Would you reproduce each line below exactly, leaving every picture out?
***** Task inputs
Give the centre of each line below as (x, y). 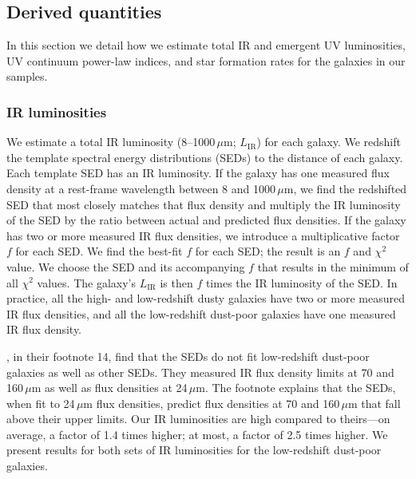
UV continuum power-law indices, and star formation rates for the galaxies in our (206, 60)
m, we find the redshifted (345, 188)
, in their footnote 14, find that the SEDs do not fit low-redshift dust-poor (188, 356)
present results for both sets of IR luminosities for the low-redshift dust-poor (194, 450)
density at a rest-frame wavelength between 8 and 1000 (141, 188)
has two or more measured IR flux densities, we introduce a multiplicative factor (203, 235)
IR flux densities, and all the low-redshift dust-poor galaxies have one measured (201, 313)
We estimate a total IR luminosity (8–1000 (111, 142)
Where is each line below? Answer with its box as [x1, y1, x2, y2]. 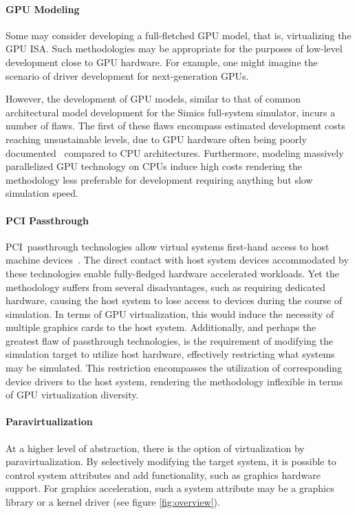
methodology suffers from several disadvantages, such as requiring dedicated [6, 279, 326, 294]
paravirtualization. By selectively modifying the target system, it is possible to [6, 454, 336, 469]
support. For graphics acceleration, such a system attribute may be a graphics [6, 481, 334, 495]
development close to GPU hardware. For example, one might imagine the [6, 54, 318, 69]
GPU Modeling [6, 1, 80, 16]
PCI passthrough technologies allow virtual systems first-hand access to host [6, 239, 329, 253]
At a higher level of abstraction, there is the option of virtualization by [6, 440, 305, 455]
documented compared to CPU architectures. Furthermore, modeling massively [6, 145, 344, 160]
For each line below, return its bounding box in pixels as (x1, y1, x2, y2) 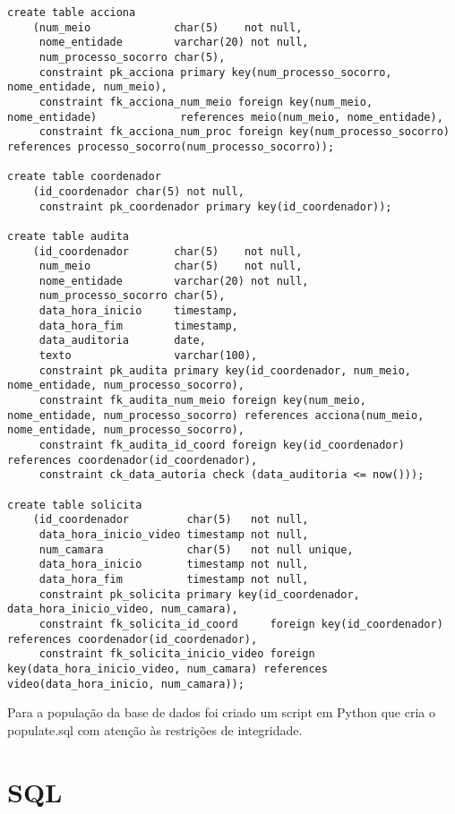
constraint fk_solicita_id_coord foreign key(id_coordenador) (39, 617, 443, 630)
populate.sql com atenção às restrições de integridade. (7, 720, 303, 739)
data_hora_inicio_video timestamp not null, (39, 527, 309, 541)
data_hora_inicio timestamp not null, (39, 558, 309, 571)
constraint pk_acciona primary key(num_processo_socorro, (39, 65, 392, 79)
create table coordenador (7, 170, 161, 184)
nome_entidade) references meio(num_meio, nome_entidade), (7, 110, 443, 124)
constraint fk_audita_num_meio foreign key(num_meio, (39, 394, 366, 407)
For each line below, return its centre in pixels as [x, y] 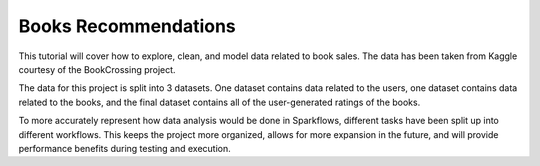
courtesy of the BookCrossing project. [97, 69]
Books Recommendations [127, 26]
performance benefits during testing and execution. [125, 148]
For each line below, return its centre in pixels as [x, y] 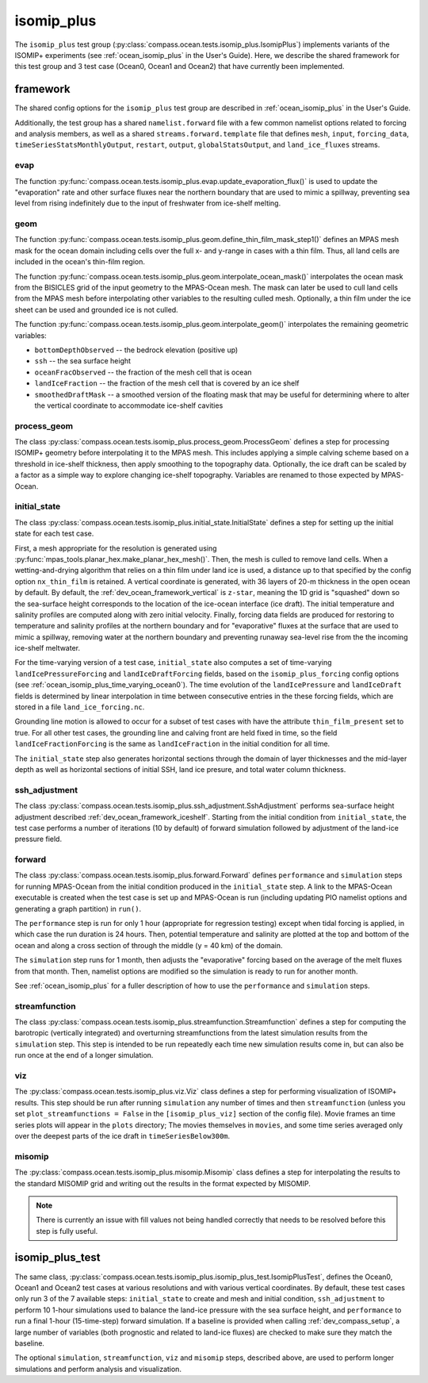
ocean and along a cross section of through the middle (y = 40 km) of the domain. [149, 945]
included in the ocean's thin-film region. [80, 262]
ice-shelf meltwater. [48, 648]
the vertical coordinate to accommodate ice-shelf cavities [129, 405]
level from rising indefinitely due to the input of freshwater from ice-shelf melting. [148, 203]
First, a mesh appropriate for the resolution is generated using [116, 548]
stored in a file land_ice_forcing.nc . [80, 707]
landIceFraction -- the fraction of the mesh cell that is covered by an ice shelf [167, 383]
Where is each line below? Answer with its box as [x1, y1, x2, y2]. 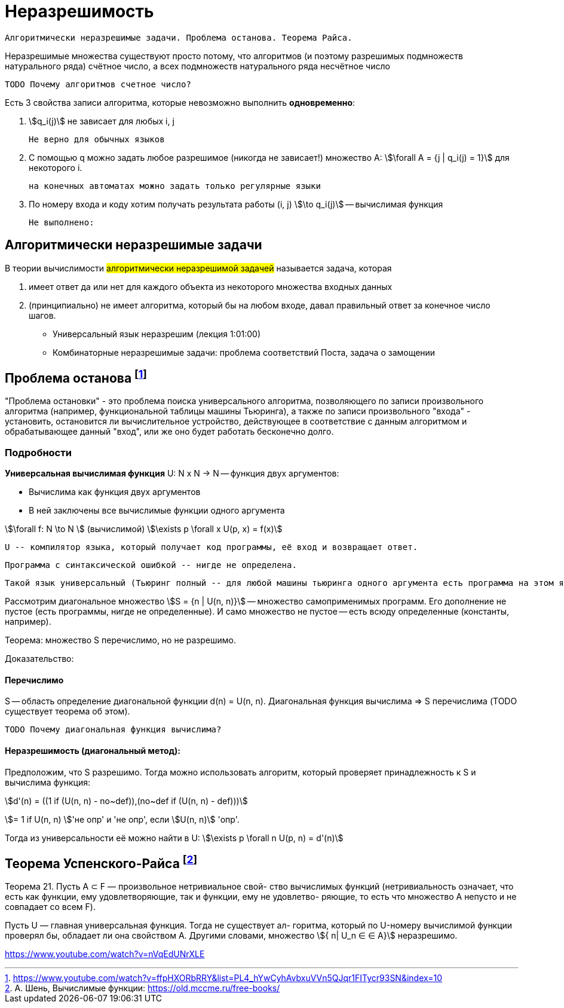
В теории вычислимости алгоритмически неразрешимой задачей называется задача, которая [5, 262, 392, 273]
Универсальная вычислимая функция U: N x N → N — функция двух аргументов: [5, 468, 339, 479]
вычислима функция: [5, 777, 90, 787]
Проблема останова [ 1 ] [5, 368, 147, 386]
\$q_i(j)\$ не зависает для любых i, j [29, 115, 174, 126]
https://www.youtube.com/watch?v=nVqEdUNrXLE [5, 949, 205, 960]
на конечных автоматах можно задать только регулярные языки [29, 181, 321, 191]
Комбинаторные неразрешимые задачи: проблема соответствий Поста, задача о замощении [53, 347, 436, 358]
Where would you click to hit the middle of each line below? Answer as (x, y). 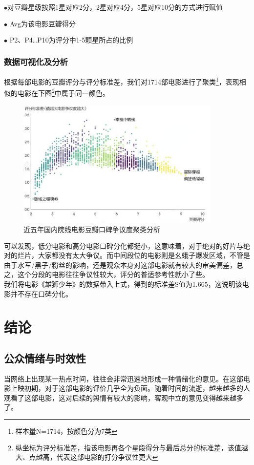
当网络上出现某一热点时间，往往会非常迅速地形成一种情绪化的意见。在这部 (124, 378)
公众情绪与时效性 (45, 358)
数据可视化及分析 (36, 61)
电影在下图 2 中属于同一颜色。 (63, 92)
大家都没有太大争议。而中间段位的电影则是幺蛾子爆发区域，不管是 (144, 255)
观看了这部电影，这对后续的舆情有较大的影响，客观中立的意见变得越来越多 (124, 397)
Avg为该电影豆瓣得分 (42, 23)
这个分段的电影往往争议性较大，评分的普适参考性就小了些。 (113, 274)
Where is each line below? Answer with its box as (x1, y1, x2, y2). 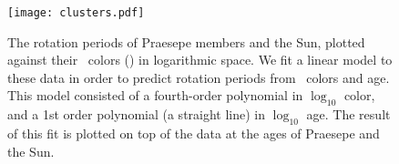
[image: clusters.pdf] (7, 6, 145, 19)
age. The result (306, 105, 391, 124)
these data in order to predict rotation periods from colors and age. (7, 67, 390, 87)
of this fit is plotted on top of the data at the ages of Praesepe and (7, 124, 380, 143)
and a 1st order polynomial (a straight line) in (7, 105, 266, 124)
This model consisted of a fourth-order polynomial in (7, 86, 303, 105)
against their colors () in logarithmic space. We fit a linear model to (7, 50, 393, 69)
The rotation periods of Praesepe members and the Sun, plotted (7, 32, 365, 51)
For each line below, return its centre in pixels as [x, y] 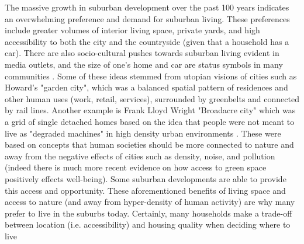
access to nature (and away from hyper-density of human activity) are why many [150, 202]
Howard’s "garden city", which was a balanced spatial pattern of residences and [146, 87]
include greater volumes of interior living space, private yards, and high [132, 30]
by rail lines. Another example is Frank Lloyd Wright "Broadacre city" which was [150, 110]
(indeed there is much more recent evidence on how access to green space [136, 167]
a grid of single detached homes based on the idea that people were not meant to [150, 121]
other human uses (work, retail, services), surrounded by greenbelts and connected [152, 98]
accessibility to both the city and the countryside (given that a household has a [147, 41]
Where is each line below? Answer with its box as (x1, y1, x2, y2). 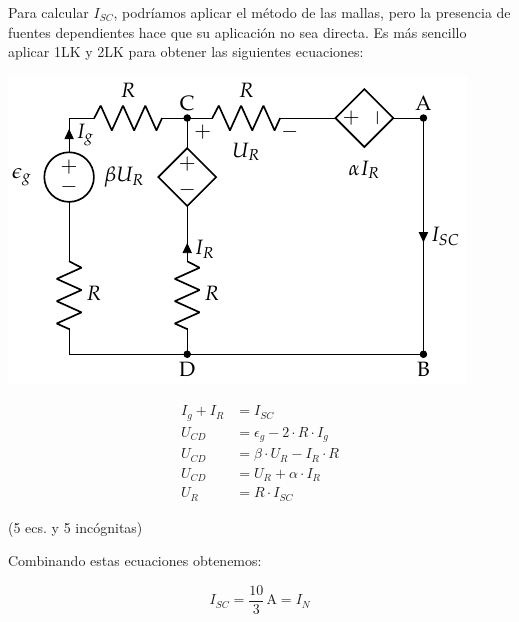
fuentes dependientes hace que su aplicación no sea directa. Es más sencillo (8, 21, 467, 42)
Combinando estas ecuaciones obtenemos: (8, 550, 262, 571)
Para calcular (8, 2, 89, 22)
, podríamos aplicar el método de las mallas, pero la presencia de (113, 2, 511, 22)
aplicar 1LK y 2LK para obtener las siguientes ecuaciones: (8, 41, 364, 62)
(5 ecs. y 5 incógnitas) (8, 516, 143, 537)
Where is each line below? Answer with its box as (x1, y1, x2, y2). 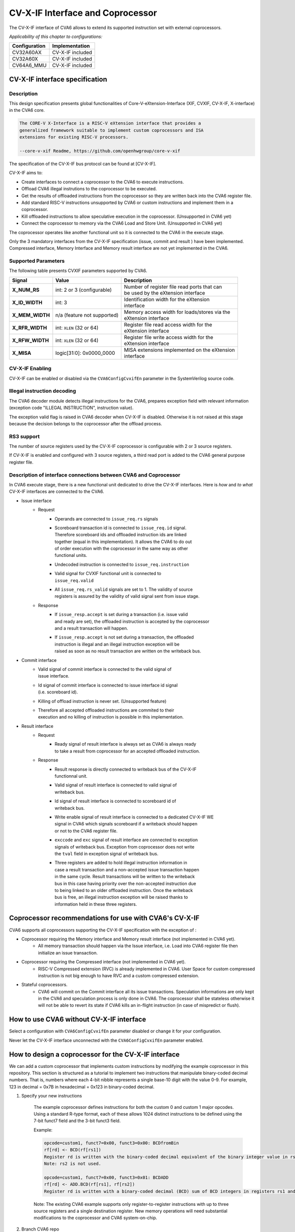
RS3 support (9, 433, 40, 440)
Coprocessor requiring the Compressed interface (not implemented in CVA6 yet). (21, 959, 186, 965)
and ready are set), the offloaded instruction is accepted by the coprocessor (55, 618, 209, 624)
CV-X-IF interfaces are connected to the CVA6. (9, 488, 104, 495)
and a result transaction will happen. (55, 625, 128, 631)
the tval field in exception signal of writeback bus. (55, 851, 159, 856)
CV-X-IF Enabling (9, 365, 52, 372)
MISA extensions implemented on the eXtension (123, 346, 236, 353)
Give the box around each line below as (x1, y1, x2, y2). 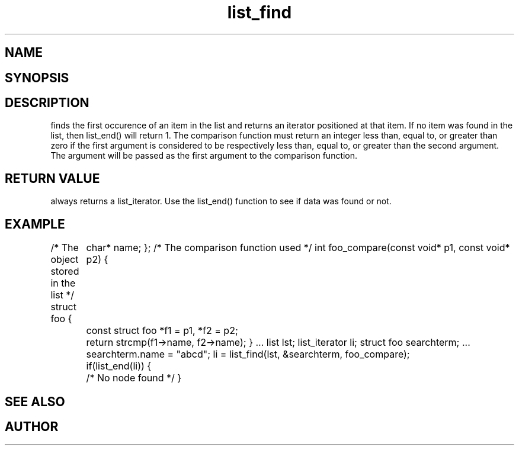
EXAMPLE (5, 216, 65, 232)
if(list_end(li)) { (86, 360, 152, 372)
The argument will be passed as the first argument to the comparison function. (50, 150, 358, 161)
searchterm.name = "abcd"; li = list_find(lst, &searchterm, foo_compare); (86, 348, 410, 361)
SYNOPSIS (5, 70, 69, 85)
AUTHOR (5, 419, 59, 434)
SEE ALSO (5, 394, 65, 409)
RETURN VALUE (5, 171, 100, 186)
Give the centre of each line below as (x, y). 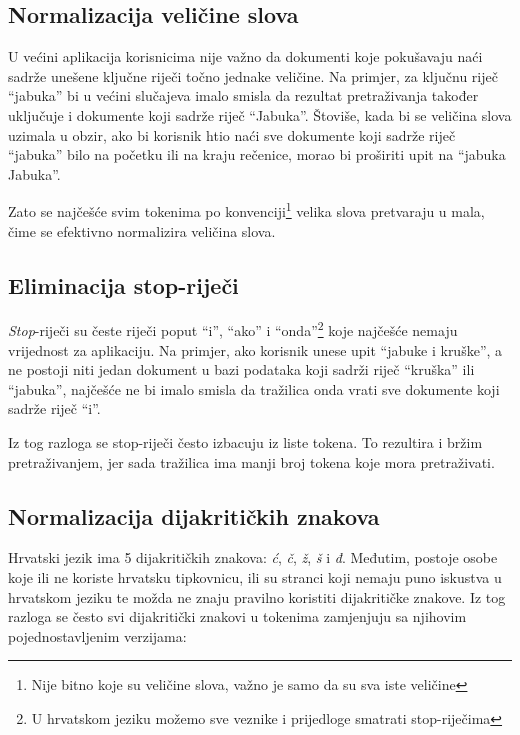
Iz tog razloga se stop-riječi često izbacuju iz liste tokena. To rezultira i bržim (245, 442)
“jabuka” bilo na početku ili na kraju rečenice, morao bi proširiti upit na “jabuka (257, 154)
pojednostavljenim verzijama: (97, 635)
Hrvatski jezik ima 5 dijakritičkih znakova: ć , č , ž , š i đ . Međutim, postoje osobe (253, 557)
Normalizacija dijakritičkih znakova (194, 515)
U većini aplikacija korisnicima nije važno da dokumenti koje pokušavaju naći (245, 56)
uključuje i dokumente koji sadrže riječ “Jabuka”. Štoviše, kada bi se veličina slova (260, 114)
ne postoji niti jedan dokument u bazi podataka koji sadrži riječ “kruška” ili (241, 369)
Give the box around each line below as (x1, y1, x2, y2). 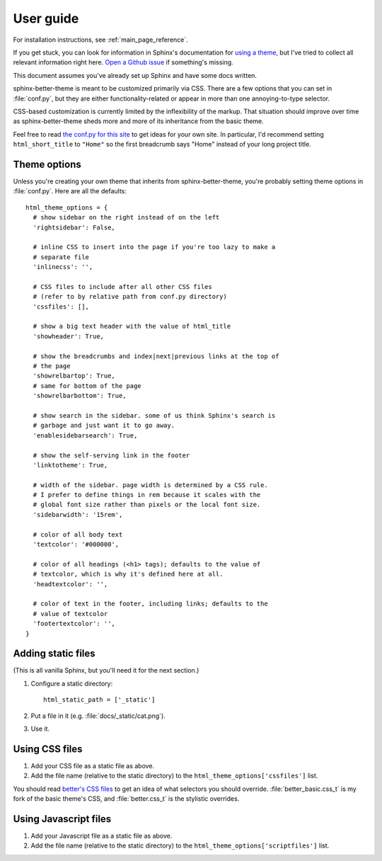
**********
**Written response:**
Give the centre of each line below as (x, y). 
UV continuum power-law indices, and star formation rates for the galaxies in our (206, 60)
m, we find the redshifted (345, 188)
, in their footnote 14, find that the SEDs do not fit low-redshift dust-poor (188, 356)
present results for both sets of IR luminosities for the low-redshift dust-poor (194, 450)
density at a rest-frame wavelength between 8 and 1000 (141, 188)
has two or more measured IR flux densities, we introduce a multiplicative factor (203, 235)
IR flux densities, and all the low-redshift dust-poor galaxies have one measured (201, 313)
We estimate a total IR luminosity (8–1000 (111, 142)
Where is each line below? Answer with its box as [x1, y1, x2, y2]. 
methodology suffers from several disadvantages, such as requiring dedicated [6, 279, 326, 294]
paravirtualization. By selectively modifying the target system, it is possible to [6, 454, 336, 469]
support. For graphics acceleration, such a system attribute may be a graphics [6, 481, 334, 495]
development close to GPU hardware. For example, one might imagine the [6, 54, 318, 69]
GPU Modeling [6, 1, 80, 16]
PCI passthrough technologies allow virtual systems first-hand access to host [6, 239, 329, 253]
At a higher level of abstraction, there is the option of virtualization by [6, 440, 305, 455]
documented compared to CPU architectures. Furthermore, modeling massively [6, 145, 344, 160]
For each line below, return its bounding box in pixels as (x1, y1, x2, y2) 
constraint fk_solicita_id_coord foreign key(id_coordenador) (39, 617, 443, 630)
populate.sql com atenção às restrições de integridade. (7, 720, 303, 739)
data_hora_inicio_video timestamp not null, (39, 527, 309, 541)
data_hora_inicio timestamp not null, (39, 558, 309, 571)
constraint pk_acciona primary key(num_processo_socorro, (39, 65, 392, 79)
create table coordenador (7, 170, 161, 184)
nome_entidade) references meio(num_meio, nome_entidade), (7, 110, 443, 124)
constraint fk_audita_num_meio foreign key(num_meio, (39, 394, 366, 407)
For each line below, return its centre in pixels as [x, y] 
courtesy of the BookCrossing project. [97, 69]
Books Recommendations [127, 26]
performance benefits during testing and execution. [125, 148]
For each line below, return its centre in pixels as [x, y] 
ocean and along a cross section of through the middle (y = 40 km) of the domain. [149, 945]
included in the ocean's thin-film region. [80, 262]
ice-shelf meltwater. [48, 648]
the vertical coordinate to accommodate ice-shelf cavities [129, 405]
level from rising indefinitely due to the input of freshwater from ice-shelf melting. [148, 203]
First, a mesh appropriate for the resolution is generated using [116, 548]
stored in a file land_ice_forcing.nc . [80, 707]
landIceFraction -- the fraction of the mesh cell that is covered by an ice shelf [167, 383]
Where is each line below? Answer with its box as [x1, y1, x2, y2]. 
В теории вычислимости алгоритмически неразрешимой задачей называется задача, которая [5, 262, 392, 273]
Универсальная вычислимая функция U: N x N → N — функция двух аргументов: [5, 468, 339, 479]
вычислима функция: [5, 777, 90, 787]
Проблема останова [ 1 ] [5, 368, 147, 386]
\$q_i(j)\$ не зависает для любых i, j [29, 115, 174, 126]
https://www.youtube.com/watch?v=nVqEdUNrXLE [5, 949, 205, 960]
на конечных автоматах можно задать только регулярные языки [29, 181, 321, 191]
Комбинаторные неразрешимые задачи: проблема соответствий Поста, задача о замощении [53, 347, 436, 358]
Where would you click to hit the middle of each line below? Answer as (x, y). 
当网络上出现某一热点时间，往往会非常迅速地形成一种情绪化的意见。在这部 (124, 378)
公众情绪与时效性 (45, 358)
数据可视化及分析 (36, 61)
电影在下图 2 中属于同一颜色。 (63, 92)
大家都没有太大争议。而中间段位的电影则是幺蛾子爆发区域，不管是 (144, 255)
观看了这部电影，这对后续的舆情有较大的影响，客观中立的意见变得越来越多 (124, 397)
Avg为该电影豆瓣得分 (42, 23)
这个分段的电影往往争议性较大，评分的普适参考性就小了些。 (113, 274)
Where is each line below? Answer with its box as (x1, y1, x2, y2). 
[image: clusters.pdf] (7, 6, 145, 19)
age. The result (306, 105, 391, 124)
these data in order to predict rotation periods from colors and age. (7, 67, 390, 87)
of this fit is plotted on top of the data at the ages of Praesepe and (7, 124, 380, 143)
and a 1st order polynomial (a straight line) in (7, 105, 266, 124)
This model consisted of a fourth-order polynomial in (7, 86, 303, 105)
against their colors () in logarithmic space. We fit a linear model to (7, 50, 393, 69)
The rotation periods of Praesepe members and the Sun, plotted (7, 32, 365, 51)
For each line below, return its centre in pixels as [x, y] 
access to nature (and away from hyper-density of human activity) are why many [150, 202]
Howard’s "garden city", which was a balanced spatial pattern of residences and [146, 87]
include greater volumes of interior living space, private yards, and high [132, 30]
by rail lines. Another example is Frank Lloyd Wright "Broadacre city" which was [150, 110]
(indeed there is much more recent evidence on how access to green space [136, 167]
a grid of single detached homes based on the idea that people were not meant to [150, 121]
other human uses (work, retail, services), surrounded by greenbelts and connected [152, 98]
accessibility to both the city and the countryside (given that a household has a [147, 41]
Where is each line below? Answer with its box as (x1, y1, x2, y2). 
fuentes dependientes hace que su aplicación no sea directa. Es más sencillo (8, 21, 467, 42)
Combinando estas ecuaciones obtenemos: (8, 550, 262, 571)
Para calcular (8, 2, 89, 22)
, podríamos aplicar el método de las mallas, pero la presencia de (113, 2, 511, 22)
aplicar 1LK y 2LK para obtener las siguientes ecuaciones: (8, 41, 364, 62)
(5 ecs. y 5 incógnitas) (8, 516, 143, 537)
Where is each line below? Answer with its box as (x1, y1, x2, y2). 
RS3 support (9, 433, 40, 440)
Coprocessor requiring the Compressed interface (not implemented in CVA6 yet). (21, 959, 186, 965)
and ready are set), the offloaded instruction is accepted by the coprocessor (55, 618, 209, 624)
CV-X-IF interfaces are connected to the CVA6. (9, 488, 104, 495)
and a result transaction will happen. (55, 625, 128, 631)
the tval field in exception signal of writeback bus. (55, 851, 159, 856)
CV-X-IF Enabling (9, 365, 52, 372)
MISA extensions implemented on the eXtension (123, 346, 236, 353)
Give the box around each line below as (x1, y1, x2, y2). 
EXAMPLE (5, 216, 65, 232)
if(list_end(li)) { (86, 360, 152, 372)
The argument will be passed as the first argument to the comparison function. (50, 150, 358, 161)
searchterm.name = "abcd"; li = list_find(lst, &searchterm, foo_compare); (86, 348, 410, 361)
SYNOPSIS (5, 70, 69, 85)
AUTHOR (5, 419, 59, 434)
SEE ALSO (5, 394, 65, 409)
RETURN VALUE (5, 171, 100, 186)
Give the centre of each line below as (x, y). 
Iz tog razloga se stop-riječi često izbacuju iz liste tokena. To rezultira i bržim (245, 442)
“jabuka” bilo na početku ili na kraju rečenice, morao bi proširiti upit na “jabuka (257, 154)
pojednostavljenim verzijama: (97, 635)
Hrvatski jezik ima 5 dijakritičkih znakova: ć , č , ž , š i đ . Međutim, postoje osobe (253, 557)
Normalizacija dijakritičkih znakova (194, 515)
U većini aplikacija korisnicima nije važno da dokumenti koje pokušavaju naći (245, 56)
uključuje i dokumente koji sadrže riječ “Jabuka”. Štoviše, kada bi se veličina slova (260, 114)
ne postoji niti jedan dokument u bazi podataka koji sadrži riječ “kruška” ili (241, 369)
Give the box around each line below as (x1, y1, x2, y2). 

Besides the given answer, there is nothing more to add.